Appeals Court Upholds Dismissal of Torture Case
This article is from the archive of The New York Sun before the launch of its new website in 2022. The Sun has neither altered nor updated such articles but will seek to correct any errors, mis-categorizations or other problems introduced during transfer.
A federal appellate court has ruled that a Canadian man who says American officials sent him to Syria to be tortured cannot sue America.
Maher Arar, a native of Syria, was on an American terror watch list because Canadian law enforcement officials had told their American counterparts that they believed Mr. Arar had ties to Al Qaeda, according to a report by a Canadian commission that investigated Mr. Arar’s case.
Immigration officials detained Mr. Arar at John F. Kennedy International Airport in 2002. Mr. Arar was then forcibly transported to Syria, where he says he was held in a small cell and beaten repeatedly. Syria released him in 2003.
The Canadian commission subsequently found that Mr. Arar poses no security threat; in compensation, Canada has paid him close to $11 million.
Mr. Arar’s lawsuit against America, which accuses the country of outsourcing torture, was first dismissed in 2006 by a federal judge in Brooklyn. Yesterday, the 2nd U.S. Circuit Court of Appeals affirmed the dismissal.
In a statement forwarded by his lawyers at the Center for Constitutional Rights, Mr. Arar called the ruling “outrageous,” adding: “It basically legitimizes what was done to me, and permits the government to use immigration law as a disguise to send people to torture without regard for due process.”
The majority opinion, written by Judge José Cabranes, concluded that Congress has not allowed “inadmissible aliens” to sue American officials for making decisions leading to their deportation. Mr. Arar’s suit names former top Bush administration officials, including Attorney General Ashcroft, as well as the current FBI director, Robert Mueller, as defendants.
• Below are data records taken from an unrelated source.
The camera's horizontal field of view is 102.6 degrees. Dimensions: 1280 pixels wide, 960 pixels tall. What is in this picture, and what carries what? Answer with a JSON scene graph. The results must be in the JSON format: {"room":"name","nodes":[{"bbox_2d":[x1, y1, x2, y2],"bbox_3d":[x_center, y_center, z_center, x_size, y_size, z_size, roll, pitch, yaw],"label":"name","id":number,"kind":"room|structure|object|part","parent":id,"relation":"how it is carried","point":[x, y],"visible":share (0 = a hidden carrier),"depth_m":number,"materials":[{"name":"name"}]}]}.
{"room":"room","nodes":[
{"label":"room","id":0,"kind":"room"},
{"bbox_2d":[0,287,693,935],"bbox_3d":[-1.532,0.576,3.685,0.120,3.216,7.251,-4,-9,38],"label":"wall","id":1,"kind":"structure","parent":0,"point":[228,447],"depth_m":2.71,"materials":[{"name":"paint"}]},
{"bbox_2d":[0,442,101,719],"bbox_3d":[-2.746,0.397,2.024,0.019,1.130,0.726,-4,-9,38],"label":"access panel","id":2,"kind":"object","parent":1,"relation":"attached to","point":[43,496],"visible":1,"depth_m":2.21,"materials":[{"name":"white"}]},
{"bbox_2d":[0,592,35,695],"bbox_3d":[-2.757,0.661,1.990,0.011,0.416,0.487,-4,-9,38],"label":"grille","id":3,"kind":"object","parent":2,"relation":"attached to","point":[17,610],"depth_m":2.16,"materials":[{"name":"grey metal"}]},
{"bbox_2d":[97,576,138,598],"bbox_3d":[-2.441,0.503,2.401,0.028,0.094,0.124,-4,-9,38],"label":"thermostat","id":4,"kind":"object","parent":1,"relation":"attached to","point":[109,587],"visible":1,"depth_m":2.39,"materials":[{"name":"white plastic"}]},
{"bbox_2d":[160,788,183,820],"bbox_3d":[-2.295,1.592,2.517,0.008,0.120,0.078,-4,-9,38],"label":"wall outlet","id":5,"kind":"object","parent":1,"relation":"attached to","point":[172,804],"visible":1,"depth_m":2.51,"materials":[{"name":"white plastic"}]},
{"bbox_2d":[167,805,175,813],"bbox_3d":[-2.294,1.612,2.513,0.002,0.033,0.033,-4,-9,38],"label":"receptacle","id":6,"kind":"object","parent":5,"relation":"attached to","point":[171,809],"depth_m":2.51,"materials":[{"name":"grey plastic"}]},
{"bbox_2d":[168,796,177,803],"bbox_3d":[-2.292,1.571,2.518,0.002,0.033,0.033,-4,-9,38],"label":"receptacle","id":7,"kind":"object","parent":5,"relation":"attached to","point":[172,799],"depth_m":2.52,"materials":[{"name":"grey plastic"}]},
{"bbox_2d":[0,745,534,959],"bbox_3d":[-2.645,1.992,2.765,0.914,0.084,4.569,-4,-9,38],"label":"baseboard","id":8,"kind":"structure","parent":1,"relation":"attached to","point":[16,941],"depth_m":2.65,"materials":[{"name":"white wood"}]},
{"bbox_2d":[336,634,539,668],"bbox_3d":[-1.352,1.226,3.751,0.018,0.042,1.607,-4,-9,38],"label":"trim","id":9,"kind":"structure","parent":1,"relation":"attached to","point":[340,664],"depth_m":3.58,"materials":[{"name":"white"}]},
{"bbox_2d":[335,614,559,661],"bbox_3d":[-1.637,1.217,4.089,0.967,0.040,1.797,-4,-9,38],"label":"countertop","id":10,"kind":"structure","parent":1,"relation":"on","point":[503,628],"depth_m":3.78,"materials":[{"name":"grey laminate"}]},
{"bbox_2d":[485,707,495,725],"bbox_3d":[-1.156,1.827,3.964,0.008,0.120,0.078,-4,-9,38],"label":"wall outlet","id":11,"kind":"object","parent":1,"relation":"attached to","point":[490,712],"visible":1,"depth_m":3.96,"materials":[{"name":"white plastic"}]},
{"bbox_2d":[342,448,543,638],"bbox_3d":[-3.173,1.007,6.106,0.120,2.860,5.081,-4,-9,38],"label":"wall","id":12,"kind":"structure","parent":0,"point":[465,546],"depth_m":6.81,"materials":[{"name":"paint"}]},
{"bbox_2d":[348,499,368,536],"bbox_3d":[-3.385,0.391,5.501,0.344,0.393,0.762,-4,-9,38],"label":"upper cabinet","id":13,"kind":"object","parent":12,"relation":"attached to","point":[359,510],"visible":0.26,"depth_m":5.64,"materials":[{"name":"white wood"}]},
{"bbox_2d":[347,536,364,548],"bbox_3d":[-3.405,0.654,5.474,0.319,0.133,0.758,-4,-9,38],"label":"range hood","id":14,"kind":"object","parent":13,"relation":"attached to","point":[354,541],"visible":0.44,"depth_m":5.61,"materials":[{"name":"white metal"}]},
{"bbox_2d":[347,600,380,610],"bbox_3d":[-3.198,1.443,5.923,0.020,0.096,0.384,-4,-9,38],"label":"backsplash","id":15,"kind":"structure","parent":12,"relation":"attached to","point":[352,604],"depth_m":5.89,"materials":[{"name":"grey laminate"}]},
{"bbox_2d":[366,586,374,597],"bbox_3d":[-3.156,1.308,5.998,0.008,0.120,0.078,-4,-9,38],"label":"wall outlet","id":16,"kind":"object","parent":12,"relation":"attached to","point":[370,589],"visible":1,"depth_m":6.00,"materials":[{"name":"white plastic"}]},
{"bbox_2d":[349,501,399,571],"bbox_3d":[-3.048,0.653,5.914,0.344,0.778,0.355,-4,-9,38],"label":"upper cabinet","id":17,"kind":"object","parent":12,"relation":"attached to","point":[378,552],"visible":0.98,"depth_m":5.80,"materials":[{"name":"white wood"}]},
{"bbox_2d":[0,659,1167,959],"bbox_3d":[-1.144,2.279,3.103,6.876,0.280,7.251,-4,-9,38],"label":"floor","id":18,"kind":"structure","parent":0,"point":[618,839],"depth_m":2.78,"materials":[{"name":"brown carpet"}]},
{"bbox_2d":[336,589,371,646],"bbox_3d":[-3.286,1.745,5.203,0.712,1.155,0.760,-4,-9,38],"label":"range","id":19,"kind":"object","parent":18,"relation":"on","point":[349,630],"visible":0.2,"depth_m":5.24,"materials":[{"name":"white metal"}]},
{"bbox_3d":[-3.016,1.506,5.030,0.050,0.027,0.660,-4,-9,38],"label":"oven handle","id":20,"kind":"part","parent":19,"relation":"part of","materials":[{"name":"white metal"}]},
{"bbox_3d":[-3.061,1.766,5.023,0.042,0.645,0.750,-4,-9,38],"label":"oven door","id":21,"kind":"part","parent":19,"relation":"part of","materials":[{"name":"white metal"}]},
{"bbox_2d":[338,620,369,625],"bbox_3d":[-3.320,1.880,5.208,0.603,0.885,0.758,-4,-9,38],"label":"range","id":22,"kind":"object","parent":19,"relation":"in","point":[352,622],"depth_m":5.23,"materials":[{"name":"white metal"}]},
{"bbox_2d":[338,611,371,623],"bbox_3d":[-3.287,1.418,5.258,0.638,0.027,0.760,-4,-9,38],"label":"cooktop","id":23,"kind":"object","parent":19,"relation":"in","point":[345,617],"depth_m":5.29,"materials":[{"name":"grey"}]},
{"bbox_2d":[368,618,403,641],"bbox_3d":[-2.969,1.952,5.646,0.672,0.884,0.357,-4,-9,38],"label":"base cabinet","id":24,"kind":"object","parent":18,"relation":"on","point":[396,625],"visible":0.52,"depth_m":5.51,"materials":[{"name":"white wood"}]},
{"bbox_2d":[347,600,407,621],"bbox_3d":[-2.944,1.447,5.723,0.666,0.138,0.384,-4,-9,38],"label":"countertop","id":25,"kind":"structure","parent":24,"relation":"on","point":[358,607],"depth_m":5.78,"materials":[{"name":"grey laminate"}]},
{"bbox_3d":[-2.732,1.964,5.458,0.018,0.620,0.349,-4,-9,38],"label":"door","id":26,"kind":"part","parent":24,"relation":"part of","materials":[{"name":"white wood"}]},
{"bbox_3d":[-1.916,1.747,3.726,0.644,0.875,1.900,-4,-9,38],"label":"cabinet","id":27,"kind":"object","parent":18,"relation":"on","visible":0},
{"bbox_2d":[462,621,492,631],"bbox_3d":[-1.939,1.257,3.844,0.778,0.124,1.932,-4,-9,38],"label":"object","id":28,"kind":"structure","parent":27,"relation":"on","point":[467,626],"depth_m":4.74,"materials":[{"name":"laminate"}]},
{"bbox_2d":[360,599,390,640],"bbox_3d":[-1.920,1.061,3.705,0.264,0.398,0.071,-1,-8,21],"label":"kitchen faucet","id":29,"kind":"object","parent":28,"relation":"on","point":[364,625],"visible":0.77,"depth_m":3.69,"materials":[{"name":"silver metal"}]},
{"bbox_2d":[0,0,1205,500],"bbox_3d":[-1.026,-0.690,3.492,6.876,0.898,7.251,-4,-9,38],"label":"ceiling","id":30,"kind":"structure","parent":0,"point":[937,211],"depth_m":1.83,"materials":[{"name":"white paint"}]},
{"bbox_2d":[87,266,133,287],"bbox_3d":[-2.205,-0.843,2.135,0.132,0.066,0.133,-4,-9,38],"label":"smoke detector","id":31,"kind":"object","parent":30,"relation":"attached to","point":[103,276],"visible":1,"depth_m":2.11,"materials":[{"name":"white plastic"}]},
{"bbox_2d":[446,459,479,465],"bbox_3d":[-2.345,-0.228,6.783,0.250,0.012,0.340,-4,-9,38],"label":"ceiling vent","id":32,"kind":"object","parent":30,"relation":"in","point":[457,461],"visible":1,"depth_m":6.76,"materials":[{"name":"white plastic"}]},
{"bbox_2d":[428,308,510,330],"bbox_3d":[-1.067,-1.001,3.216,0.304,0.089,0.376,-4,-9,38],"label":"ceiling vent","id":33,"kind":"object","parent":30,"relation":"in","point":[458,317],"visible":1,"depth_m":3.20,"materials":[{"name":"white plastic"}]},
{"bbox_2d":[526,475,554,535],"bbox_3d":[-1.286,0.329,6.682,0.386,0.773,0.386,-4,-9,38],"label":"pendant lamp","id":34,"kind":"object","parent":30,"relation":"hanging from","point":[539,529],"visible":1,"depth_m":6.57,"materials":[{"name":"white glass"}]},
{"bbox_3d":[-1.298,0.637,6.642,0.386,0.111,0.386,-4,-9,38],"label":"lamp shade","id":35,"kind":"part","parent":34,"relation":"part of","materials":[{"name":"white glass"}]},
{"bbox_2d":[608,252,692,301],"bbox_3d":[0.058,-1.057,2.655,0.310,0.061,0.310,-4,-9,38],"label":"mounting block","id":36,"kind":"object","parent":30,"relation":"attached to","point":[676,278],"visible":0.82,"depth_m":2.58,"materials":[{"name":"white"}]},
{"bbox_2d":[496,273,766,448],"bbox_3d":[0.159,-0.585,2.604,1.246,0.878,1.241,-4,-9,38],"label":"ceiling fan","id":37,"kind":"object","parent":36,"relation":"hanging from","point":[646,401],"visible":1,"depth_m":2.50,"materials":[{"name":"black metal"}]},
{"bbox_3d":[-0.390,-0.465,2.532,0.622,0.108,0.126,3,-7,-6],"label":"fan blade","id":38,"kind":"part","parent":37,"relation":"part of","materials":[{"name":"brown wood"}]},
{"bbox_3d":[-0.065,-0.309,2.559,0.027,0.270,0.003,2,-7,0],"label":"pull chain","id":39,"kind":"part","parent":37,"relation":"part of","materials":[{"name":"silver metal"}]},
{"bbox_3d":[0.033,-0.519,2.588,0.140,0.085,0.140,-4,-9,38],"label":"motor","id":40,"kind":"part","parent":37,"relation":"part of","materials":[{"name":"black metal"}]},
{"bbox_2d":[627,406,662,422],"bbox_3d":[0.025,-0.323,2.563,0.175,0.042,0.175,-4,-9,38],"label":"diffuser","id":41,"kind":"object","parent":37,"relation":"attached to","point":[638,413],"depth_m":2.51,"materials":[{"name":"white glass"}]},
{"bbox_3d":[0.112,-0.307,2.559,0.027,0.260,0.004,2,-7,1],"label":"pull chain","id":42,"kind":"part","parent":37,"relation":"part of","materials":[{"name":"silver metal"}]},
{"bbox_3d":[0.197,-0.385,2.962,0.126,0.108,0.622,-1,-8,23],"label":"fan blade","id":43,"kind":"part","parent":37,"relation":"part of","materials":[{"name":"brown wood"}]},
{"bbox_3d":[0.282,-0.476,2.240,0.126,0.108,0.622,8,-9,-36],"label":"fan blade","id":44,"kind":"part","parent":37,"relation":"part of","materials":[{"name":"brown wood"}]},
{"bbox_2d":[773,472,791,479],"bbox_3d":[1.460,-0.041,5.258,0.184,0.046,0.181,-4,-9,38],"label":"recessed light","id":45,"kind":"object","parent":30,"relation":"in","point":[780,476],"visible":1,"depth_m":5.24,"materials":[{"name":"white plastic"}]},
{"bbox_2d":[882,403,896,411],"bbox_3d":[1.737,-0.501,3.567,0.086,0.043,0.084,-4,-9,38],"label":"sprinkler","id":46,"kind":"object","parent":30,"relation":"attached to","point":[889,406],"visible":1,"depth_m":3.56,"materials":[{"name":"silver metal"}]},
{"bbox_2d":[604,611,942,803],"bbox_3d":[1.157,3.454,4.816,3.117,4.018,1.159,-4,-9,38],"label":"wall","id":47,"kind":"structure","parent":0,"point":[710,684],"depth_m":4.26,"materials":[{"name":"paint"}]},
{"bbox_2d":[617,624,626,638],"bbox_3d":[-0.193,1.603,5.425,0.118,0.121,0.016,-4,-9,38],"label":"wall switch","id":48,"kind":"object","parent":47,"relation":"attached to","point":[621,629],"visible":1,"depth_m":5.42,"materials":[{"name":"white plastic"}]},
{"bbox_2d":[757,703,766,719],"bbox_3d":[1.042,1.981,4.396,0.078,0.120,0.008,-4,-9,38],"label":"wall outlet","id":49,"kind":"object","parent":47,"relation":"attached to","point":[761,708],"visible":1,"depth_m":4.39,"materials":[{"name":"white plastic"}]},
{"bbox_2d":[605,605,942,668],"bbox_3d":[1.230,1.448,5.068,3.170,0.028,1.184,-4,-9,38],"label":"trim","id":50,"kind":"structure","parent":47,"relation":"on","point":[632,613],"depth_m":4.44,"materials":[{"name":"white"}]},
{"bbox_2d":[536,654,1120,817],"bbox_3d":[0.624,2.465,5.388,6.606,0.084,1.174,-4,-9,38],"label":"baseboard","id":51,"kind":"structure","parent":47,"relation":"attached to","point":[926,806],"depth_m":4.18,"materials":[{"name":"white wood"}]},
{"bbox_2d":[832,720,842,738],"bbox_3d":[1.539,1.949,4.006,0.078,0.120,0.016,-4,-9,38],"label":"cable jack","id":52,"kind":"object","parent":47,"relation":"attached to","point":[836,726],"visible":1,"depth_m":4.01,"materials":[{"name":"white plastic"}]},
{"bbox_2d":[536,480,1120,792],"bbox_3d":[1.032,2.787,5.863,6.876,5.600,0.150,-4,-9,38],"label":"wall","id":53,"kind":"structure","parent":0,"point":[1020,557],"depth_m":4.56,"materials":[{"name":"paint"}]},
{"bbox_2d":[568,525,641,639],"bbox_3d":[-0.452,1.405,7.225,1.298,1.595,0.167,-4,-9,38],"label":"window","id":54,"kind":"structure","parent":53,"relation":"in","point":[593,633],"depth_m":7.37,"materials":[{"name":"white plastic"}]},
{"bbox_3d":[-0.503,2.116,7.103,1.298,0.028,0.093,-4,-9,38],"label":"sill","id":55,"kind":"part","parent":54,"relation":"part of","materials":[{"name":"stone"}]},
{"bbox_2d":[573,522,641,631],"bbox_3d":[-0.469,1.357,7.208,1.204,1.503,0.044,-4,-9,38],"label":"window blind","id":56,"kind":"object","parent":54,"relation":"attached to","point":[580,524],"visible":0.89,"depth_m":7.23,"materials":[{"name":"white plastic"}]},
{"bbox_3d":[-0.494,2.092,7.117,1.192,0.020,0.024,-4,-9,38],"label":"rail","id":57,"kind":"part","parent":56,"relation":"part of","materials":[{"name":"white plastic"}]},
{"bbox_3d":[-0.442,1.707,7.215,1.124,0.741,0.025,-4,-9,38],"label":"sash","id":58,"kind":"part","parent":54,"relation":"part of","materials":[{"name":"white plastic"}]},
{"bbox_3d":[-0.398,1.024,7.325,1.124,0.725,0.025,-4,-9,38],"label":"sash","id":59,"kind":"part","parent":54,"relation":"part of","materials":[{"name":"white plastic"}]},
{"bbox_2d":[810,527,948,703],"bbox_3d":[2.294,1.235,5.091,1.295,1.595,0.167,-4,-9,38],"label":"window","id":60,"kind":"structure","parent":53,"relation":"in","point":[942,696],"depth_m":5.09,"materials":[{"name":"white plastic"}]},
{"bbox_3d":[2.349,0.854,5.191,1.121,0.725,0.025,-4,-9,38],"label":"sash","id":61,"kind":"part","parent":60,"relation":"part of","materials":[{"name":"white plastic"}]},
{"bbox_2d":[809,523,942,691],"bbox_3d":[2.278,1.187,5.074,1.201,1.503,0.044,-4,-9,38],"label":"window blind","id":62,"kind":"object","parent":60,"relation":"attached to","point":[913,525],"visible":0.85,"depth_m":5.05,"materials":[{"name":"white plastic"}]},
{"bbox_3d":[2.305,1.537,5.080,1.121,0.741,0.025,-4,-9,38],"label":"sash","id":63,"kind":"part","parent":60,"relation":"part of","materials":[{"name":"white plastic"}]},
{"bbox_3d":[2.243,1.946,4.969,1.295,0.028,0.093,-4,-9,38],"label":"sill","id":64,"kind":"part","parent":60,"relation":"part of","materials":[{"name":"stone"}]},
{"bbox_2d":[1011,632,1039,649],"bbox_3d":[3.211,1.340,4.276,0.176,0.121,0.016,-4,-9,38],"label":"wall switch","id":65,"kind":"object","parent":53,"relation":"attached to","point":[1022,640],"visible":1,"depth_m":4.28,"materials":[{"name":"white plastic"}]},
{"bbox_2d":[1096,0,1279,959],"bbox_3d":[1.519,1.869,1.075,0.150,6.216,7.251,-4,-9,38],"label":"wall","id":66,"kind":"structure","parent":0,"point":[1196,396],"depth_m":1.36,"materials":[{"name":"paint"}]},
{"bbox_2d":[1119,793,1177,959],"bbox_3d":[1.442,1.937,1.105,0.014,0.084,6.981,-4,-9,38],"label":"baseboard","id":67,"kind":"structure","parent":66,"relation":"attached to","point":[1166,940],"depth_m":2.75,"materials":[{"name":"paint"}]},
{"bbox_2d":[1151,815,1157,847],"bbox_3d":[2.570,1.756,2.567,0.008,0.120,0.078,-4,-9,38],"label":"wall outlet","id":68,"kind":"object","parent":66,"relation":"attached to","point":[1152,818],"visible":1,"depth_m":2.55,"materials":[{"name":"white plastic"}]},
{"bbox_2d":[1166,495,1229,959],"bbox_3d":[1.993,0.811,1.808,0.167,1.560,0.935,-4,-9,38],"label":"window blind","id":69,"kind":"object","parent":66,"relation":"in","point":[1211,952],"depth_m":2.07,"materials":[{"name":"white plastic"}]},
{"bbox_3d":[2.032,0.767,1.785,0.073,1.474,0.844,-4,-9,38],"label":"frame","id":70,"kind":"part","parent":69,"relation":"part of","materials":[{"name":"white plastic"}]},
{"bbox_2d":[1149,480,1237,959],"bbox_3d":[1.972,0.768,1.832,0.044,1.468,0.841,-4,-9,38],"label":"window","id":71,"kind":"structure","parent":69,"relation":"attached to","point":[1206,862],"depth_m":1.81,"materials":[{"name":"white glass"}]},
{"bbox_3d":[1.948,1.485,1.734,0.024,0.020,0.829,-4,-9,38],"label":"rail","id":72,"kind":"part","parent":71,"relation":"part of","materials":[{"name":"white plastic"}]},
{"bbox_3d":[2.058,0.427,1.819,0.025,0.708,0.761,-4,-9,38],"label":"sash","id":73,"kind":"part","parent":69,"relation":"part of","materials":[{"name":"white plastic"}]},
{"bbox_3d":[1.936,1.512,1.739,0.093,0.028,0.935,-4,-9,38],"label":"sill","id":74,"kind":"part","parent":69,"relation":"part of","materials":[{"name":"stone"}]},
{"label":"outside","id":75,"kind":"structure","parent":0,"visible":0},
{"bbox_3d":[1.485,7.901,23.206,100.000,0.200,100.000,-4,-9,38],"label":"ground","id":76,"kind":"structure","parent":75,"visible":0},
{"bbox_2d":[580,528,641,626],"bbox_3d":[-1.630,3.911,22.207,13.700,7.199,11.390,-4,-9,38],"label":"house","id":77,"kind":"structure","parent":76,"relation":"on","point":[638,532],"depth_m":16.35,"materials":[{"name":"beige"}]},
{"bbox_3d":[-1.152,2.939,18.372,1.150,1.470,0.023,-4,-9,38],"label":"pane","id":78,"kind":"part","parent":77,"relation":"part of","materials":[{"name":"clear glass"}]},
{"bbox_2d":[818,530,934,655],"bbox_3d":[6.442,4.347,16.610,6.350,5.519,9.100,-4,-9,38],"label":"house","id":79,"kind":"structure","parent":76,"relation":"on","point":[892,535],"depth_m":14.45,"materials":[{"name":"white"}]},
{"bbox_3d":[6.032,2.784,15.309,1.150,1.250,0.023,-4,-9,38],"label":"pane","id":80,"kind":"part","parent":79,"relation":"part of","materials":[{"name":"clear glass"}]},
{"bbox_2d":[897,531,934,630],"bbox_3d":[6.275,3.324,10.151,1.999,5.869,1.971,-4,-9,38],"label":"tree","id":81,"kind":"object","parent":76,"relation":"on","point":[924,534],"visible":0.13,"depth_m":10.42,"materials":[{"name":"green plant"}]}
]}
In a dissent, Judge Robert Sack said the majority was mistakenly treating Mr. Arar’s suit as an ordinary immigration case.
The majority, Judge Sack wrote, mischaracterized it “as an immigration case, when it is in fact about forbidden tactics allegedly employed by United States law enforcement officers in a terrorism inquiry.”
But Judge Cabranes, who was joined by Judge Joseph McLaughlin, said there was no basis in the law for letting the case go forward.
“Whatever the emotive force of the dissent’s characterization of the complaint, we cannot disfigure the judicial function to satisfy personal indignation,” the majority wrote.
A spokesman for the Justice Department, Charles Miller, said in a statement that Mr. Arar’s deportation was lawful. “The U.S. government received assurances from Syria that he would not be tortured,” he said.